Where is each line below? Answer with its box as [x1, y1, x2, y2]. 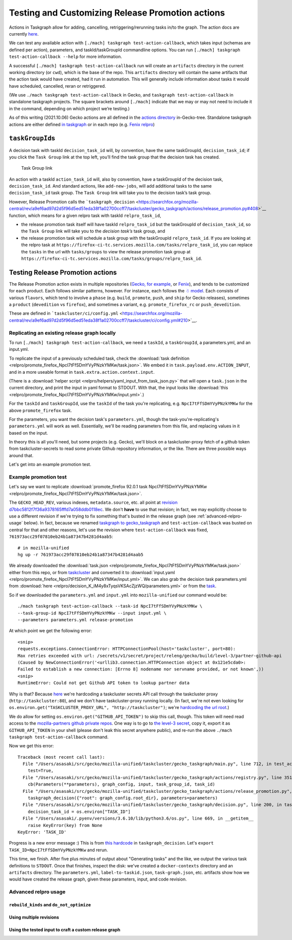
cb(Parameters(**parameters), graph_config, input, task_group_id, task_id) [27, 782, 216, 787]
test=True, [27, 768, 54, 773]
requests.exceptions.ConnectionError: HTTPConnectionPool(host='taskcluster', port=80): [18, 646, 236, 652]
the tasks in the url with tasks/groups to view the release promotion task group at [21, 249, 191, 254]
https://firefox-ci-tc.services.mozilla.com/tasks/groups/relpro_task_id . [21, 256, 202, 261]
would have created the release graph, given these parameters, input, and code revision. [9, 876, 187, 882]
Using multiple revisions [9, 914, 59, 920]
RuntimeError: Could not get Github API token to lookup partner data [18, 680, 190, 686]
* * *
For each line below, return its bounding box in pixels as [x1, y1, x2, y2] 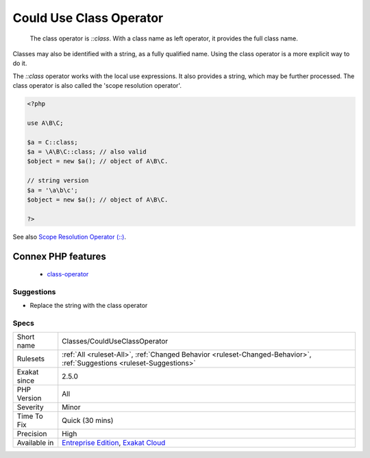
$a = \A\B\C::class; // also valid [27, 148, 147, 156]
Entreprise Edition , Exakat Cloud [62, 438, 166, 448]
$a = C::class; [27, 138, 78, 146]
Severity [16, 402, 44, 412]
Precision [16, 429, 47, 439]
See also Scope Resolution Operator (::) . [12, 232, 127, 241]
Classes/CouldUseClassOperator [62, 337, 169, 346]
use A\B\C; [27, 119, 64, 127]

*Task to complete*
Transcribe, exactly and without additions, the lines of the records above, beginning with the line that contains "Using multiple revisions [9, 914, 59, 920]" and ending with the line that contains "RuntimeError: Could not", both included.

*Exercise response*
Using multiple revisions [9, 914, 59, 920]
RuntimeError: Could not get Github API token to lookup partner data [18, 680, 190, 686]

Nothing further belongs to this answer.